There is evidence that IL-6 is also related to visceral obesity and adiponectin with subcutaneous obesity in asthmatic women. Visceral obesity is associated with poorly controlled asthma and poor lung function, as well as increased levels of IL-6.32
The present study also found a negative, significant correlation between the blood concentration of IL-8 with PEF in ACT≥18 group. Alveolar macrophages of obese subjects with asthma produce higher amounts of IL-8 and TNF-α after leptin stimulation than macrophages of non-asthmatic obese or eutrophic individuals.33 IL-8 stimulates inflammation by having a pro-inflammatory action and is related to the extent of neutrophilic inflammation due to chemotactic action for neutrophils.34 In addition, obesity alone can promote reduction of lung volumes such as FVC and expiratory reserve volume (EVR)10,35 due to the increase of adipose tissue in the abdominal and thoracic regions causing a restrictive disorder.

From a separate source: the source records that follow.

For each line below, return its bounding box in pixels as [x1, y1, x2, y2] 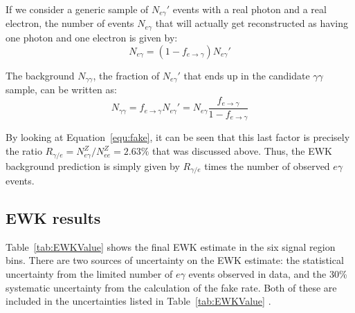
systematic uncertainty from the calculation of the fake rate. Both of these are [6, 280, 337, 294]
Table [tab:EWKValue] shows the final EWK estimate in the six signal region [6, 239, 336, 254]
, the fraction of [93, 68, 160, 82]
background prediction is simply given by [6, 158, 180, 173]
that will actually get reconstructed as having [155, 16, 348, 30]
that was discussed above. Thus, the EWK [152, 144, 332, 158]
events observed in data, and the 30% [188, 266, 347, 281]
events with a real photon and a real [172, 2, 327, 16]
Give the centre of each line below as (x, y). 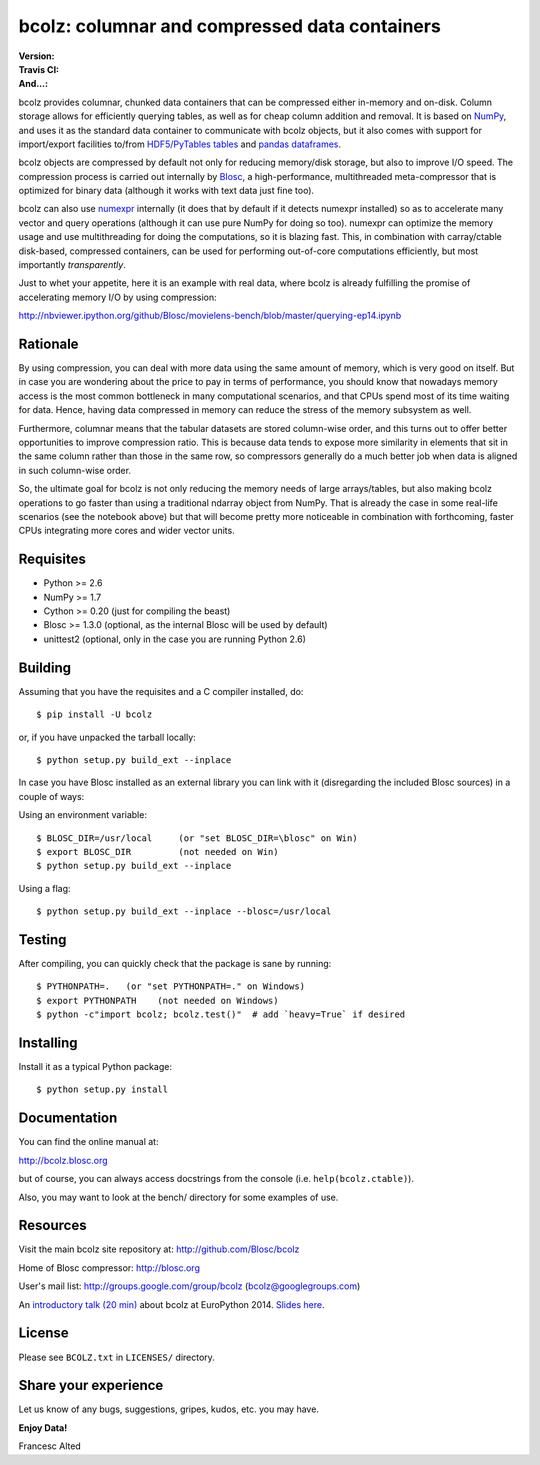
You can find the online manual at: (88, 1142)
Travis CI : (39, 69)
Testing (42, 939)
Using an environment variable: (82, 815)
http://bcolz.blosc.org (63, 1160)
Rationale (48, 344)
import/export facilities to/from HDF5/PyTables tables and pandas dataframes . (180, 144)
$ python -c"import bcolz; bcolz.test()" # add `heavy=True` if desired (221, 1014)
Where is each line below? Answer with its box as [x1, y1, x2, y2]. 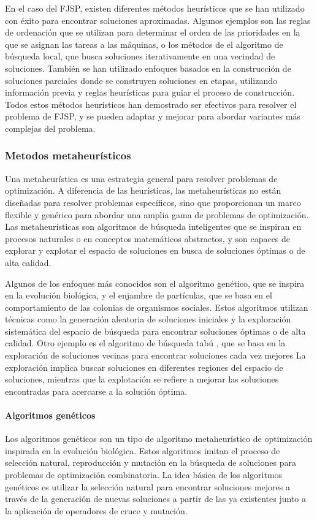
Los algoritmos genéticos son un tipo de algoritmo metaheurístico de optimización [5, 432, 313, 445]
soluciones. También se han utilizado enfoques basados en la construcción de [5, 61, 291, 74]
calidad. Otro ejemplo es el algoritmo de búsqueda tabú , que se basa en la [5, 337, 286, 349]
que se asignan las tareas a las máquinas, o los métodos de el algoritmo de [5, 37, 283, 50]
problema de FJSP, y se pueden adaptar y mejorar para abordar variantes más [5, 110, 300, 123]
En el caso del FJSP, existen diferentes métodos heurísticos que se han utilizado [5, 2, 305, 14]
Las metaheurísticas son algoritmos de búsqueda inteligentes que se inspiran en [5, 220, 302, 233]
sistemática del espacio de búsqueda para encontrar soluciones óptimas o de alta [5, 324, 306, 337]
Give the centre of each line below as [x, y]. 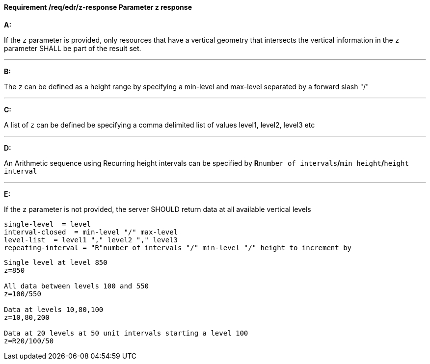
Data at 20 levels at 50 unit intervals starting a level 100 [126, 333]
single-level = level [48, 224]
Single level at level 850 [56, 262]
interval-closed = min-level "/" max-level [91, 232]
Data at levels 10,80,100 [54, 309]
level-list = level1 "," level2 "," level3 [91, 240]
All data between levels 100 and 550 [77, 286]
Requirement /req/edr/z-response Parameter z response [98, 7]
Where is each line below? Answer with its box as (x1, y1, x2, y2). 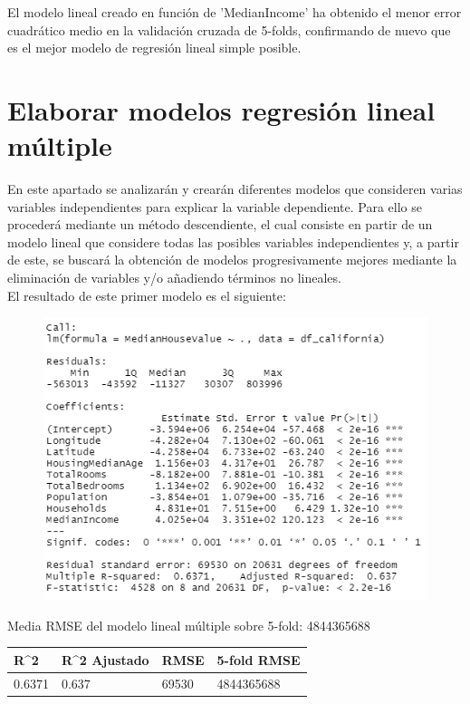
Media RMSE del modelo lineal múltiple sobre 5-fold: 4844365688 (7, 615, 370, 634)
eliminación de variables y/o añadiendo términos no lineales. (7, 268, 341, 287)
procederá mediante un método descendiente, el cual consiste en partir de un (7, 215, 433, 234)
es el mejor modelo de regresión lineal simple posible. (7, 38, 302, 57)
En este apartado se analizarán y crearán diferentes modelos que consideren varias (7, 179, 463, 198)
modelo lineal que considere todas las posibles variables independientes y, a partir (7, 232, 459, 251)
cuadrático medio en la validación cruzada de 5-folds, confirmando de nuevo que (7, 20, 451, 39)
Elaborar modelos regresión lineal (7, 91, 436, 128)
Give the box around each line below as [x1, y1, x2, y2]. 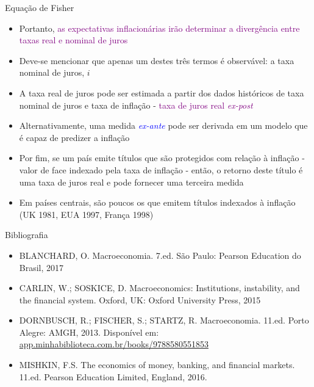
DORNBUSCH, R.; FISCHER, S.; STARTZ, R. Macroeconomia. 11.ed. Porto [19, 314, 309, 327]
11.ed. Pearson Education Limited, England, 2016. [19, 370, 207, 383]
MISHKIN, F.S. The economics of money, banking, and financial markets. [19, 358, 295, 371]
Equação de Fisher [5, 1, 74, 13]
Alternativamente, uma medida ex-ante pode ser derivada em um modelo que [19, 119, 308, 132]
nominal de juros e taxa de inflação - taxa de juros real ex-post [19, 98, 253, 111]
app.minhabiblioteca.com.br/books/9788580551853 [19, 338, 209, 350]
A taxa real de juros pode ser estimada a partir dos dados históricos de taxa [19, 86, 304, 99]
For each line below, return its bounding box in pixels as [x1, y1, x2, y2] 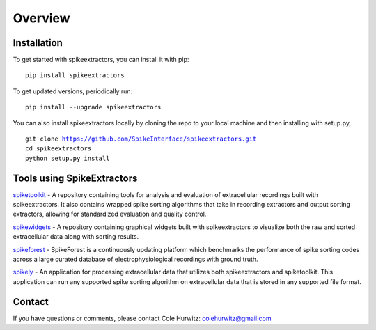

Finally, establishing a relationship between the inflammatory aspects of the individual with obesity and their pulmonary function is of great importance in clinical practice in the identification of the symptomatic cause and establishment of effective treatment, such as managing the asthma treatment in the obese in order to improve the profile especially related to interleukin-6 and weight loss as suggested recently.9
ConclusionIt was concluded that the lack of control of asthma symptoms, use of relief medication and interference in daily activities was related to worse lung function, in addition to the increase in pulmonary interleukin-6 being associated with worse lung function even in patients with controlled asthma, especially in the translate airway permeability measures. However, the lack of a control group and the cross-sectional design of this study limit the results extrapolation.